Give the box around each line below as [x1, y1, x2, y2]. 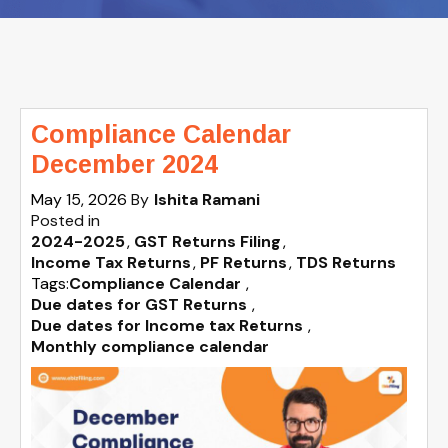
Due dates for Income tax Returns [31, 315, 303, 336]
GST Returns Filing [134, 231, 281, 252]
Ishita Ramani [154, 189, 260, 210]
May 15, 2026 [31, 189, 131, 210]
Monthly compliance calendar [31, 336, 269, 357]
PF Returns [200, 252, 287, 273]
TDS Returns [296, 252, 396, 273]
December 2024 [31, 150, 218, 178]
________
● **PROBLEM DESCRIPTION**: Each line that contains the string "Returns" should be copied from the data above.

● **TASK RESPONSE**:
Due dates for Income tax Returns [31, 315, 303, 336]
GST Returns Filing [134, 231, 281, 252]
PF Returns [200, 252, 287, 273]
TDS Returns [296, 252, 396, 273]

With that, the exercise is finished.